Tuesday, May 15, 2007

The test

Does management constantly come to you with an article from their favorite magazine, or newspaper and say: "…why aren't WE doing this?" If this sounds familiar, then you need to consult our Digital Strategy Checklist and start to put together a proactive plan to own and manage your efforts instead of chasing after the hundreds of ideas that get published every week.

1. Know your consumer… digitally. Virtually every marketer has some information about who uses its product, or who is likely to. In the new marketing environment, it's critical to add a layer to target understanding: their digital habits and the ways that digital media impact their lives. Behavioral segmentation can be critical here because knowing that your users may fall into a demo like women 18 to 49, for example, simply isn't enough in the digital age. There are gigantic differences between the digital behaviors of the 26-year-old single mobile fanatic/MySpace diva and a 35-year-old mom who absolutely lives for her 20 minutes of playing Bejewelled every day on a work break.

2. Know your Flickr from your Facebook from your Frappr. Digital isn't like other media where you can simply think about audience composition. Digital is free-form, so understanding the technologies and communities available online is essential to driving the best results. Chances are, there is a website or platform offering ways to communicate with your customers and prospects that can precisely deliver on your business objectives. But you have to know the space -- or hire someone who does -- to find it.

One extremely effective approach to making sense of the space is to develop a matrix of your business objectives paired with a listing of the many digital platforms and technologies available. Then, make an assessment of how well those technologies and platforms can deliver on the business objective. Finally, select from your options by considering the penetration of the technology with your target, its "fit" with their lifestyle and the extent to which it can impact their decision making process.

3. Watch your competitors' pixels. There are very few marketers out there that aren't scrambling to develop a digital presence. You need to understand what your rivals are up to so you can learn from their efforts, leapfrog them to digital leadership and even do some blocking and tackling that helps thwart their access to digital audiences in the future.
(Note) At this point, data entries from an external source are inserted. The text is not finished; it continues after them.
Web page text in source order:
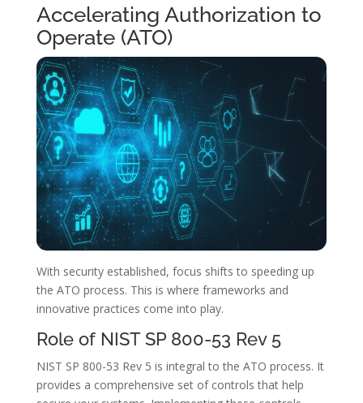
Accelerating Authorization to
Operate (ATO)
With security established, focus shifts to speeding up
the ATO process. This is where frameworks and
innovative practices come into play.
Role of NIST SP 800-53 Rev 5
NIST SP 800-53 Rev 5 is integral to the ATO process. It
provides a comprehensive set of controls that help
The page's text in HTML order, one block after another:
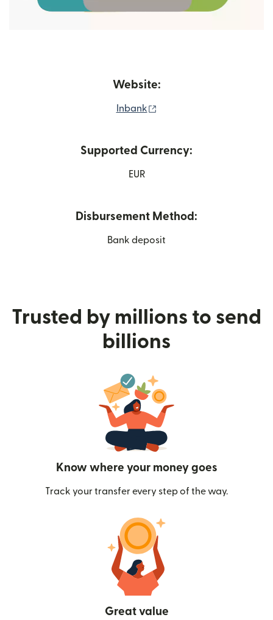
Website:
Inbank
Supported Currency:
EUR
Disbursement Method:
Bank deposit
Trusted by millions to send
billions
Know where your money goes
Track your transfer every step of the way.
Great value
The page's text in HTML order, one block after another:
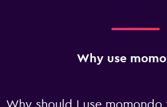
Why use
Why should I use
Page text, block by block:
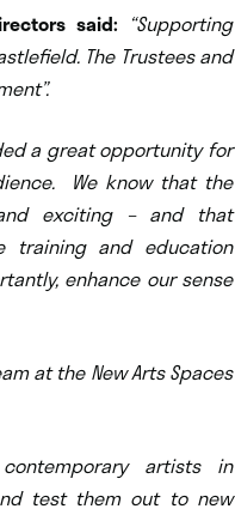
tors said: “Supporting
The Trustees and
a great opportunity for
We know that the
exciting – and that
and education
enhance our sense
at the New Arts Spaces
artists in
test them out to new
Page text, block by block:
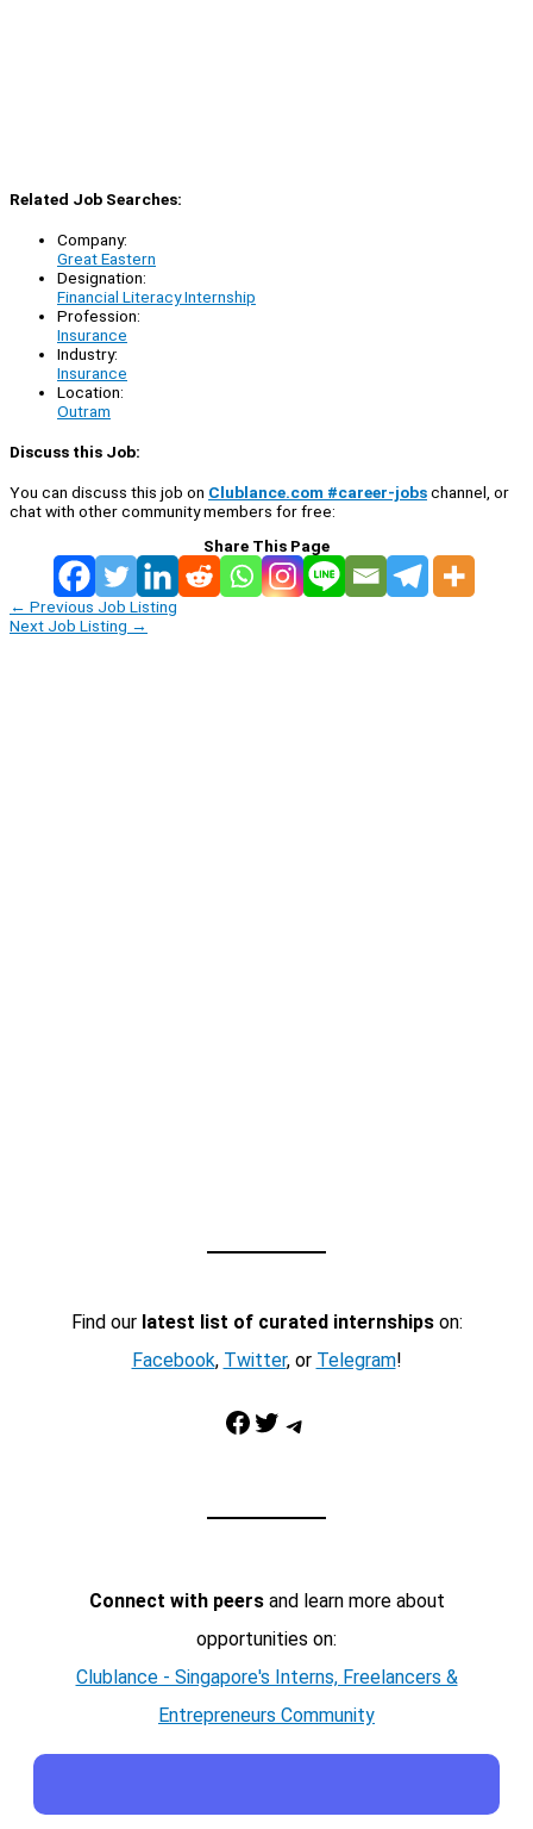
Related Job Searches:
Company:
Great Eastern
Designation:
Financial Literacy Internship
Profession:
Insurance
Industry:
Insurance
Location:
Outram
Discuss this Job:
You can discuss this job on Clublance.com #career-jobschannel, or
chat with other community members for free:
Share This Page
← Previous Job Listing
Next Job Listing →
Find our latest list of curated internshipson:
Facebook, Twitter, or Telegram!
Facebook Twitter Telegram
Connect with peersand learn more about
opportunities on:
Clublance - Singapore's Interns, Freelancers &
Entrepreneurs Community
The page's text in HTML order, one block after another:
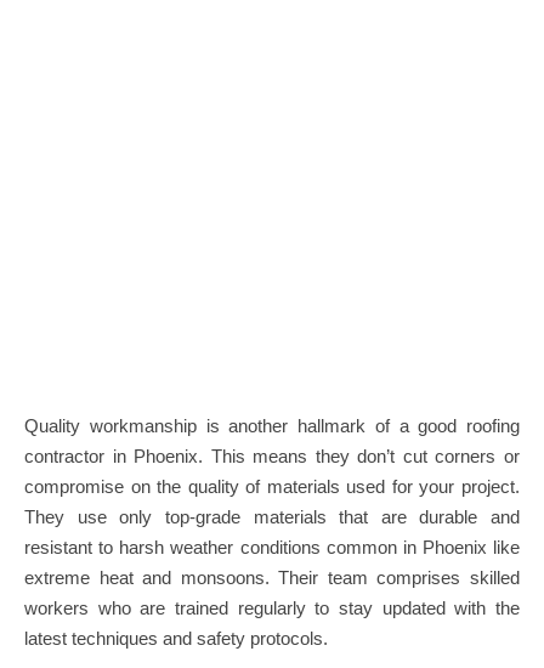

4. Identify your overarching digital strategies. Once you have a solid basis of understanding, you need to turn that knowledge into a digital vision. Forget about all those press releases you keep seeing and identify four to six guiding principles for future digital planning. These tenets will guide how you evaluate your digital options now and in the future weeks and months. Then get everyone involved in your department to buy into those principles. When you have consensus on your digital strategies, you'll have a better plan, and you'll spend a lot less time running around answering emails from the C-suite asking about the latest press release.

5. Choose your weapons carefully. Selecting your best digital options should be relatively straightforward at this point. Just as your marketing tactics align with your marketing strategies, your digital tactics must align with your digital guideposts. 'Nuff said.
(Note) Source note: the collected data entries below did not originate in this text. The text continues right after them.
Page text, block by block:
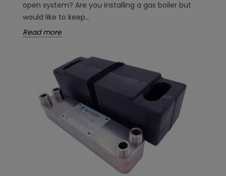
open system? Are you installing a gas boiler but
would like to keep...
Read more
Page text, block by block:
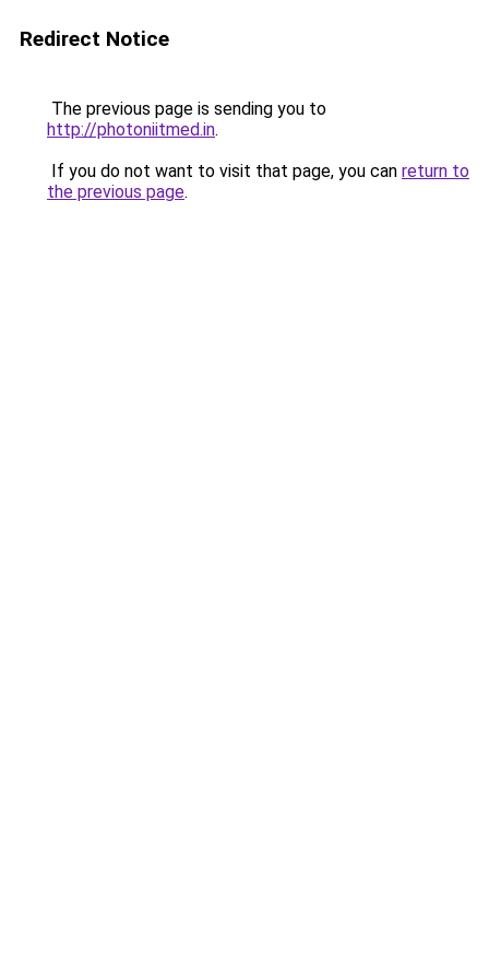
Redirect Notice
The previous page is sending you to
http://photoniitmed.in.
If you do not want to visit that page, you can return to
the previous page.
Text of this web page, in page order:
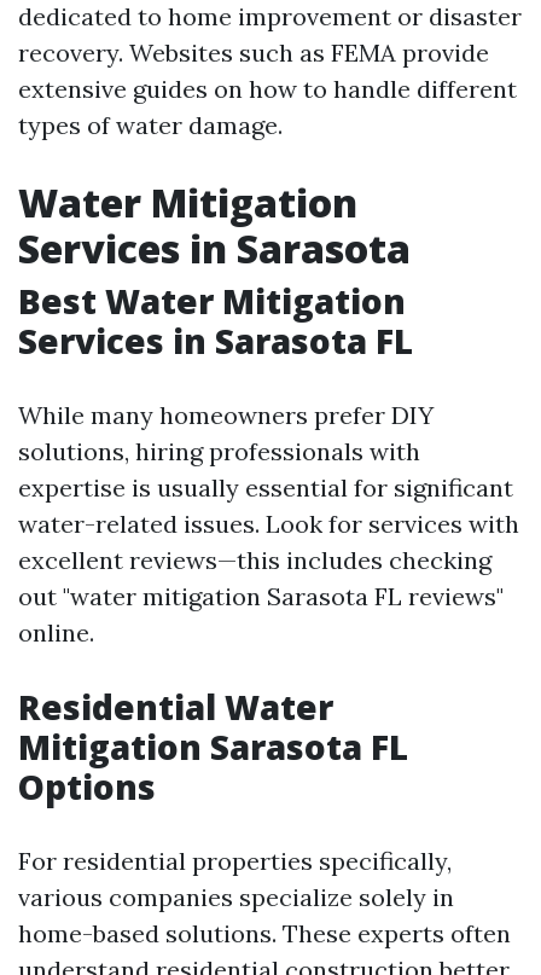
dedicated to home improvement or disaster
recovery. Websites such as FEMA provide
extensive guides on how to handle different
types of water damage.
Water Mitigation
Services in Sarasota
Best Water Mitigation
Services in Sarasota FL
While many homeowners prefer DIY
solutions, hiring professionals with
expertise is usually essential for significant
water-related issues. Look for services with
excellent reviews—this includes checking
out "water mitigation Sarasota FL reviews"
online.
Residential Water
Mitigation Sarasota FL
Options
For residential properties specifically,
various companies specialize solely in
home-based solutions. These experts often
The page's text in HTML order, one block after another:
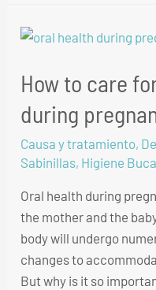
How to care
during
Causa y tratamiento,
Sabinillas, Higiene
Oral health during
the mother and the
body will undergo
changes to
But why is it so
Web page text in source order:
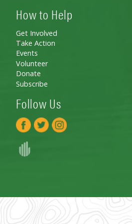
How to Help
Get Involved
Take Action
Events
Volunteer
Donate
Subscribe
Follow Us
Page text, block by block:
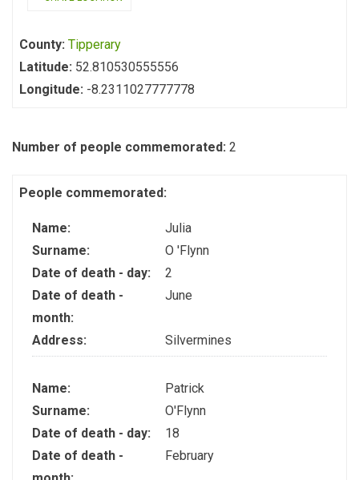
County: Tipperary
Latitude: 52.810530555556
Longitude: -8.2311027777778
Number of people commemorated: 2
People commemorated:
Name:
Julia
Surname:
O 'Flynn
Date of death - day:
2
Date of death -
month:
June
Address: Silvermines
Name:
Patrick
Surname:
O'Flynn
Date of death - day:
18
Date of death -
February
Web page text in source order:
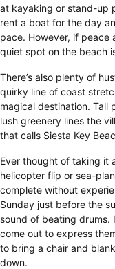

6. Get your yardsticks and slide rules ready. Digital offers unprecedented ways to measure and optimize program performance. In order to capitalize on these, we need to ensure that our measurement plans are in place when our programs go live. Because in the digital age, there is no excuse for marketers having to repeat those famous words of department store founder John Wanamaker, "I know that half my advertising works, I just don't know which half."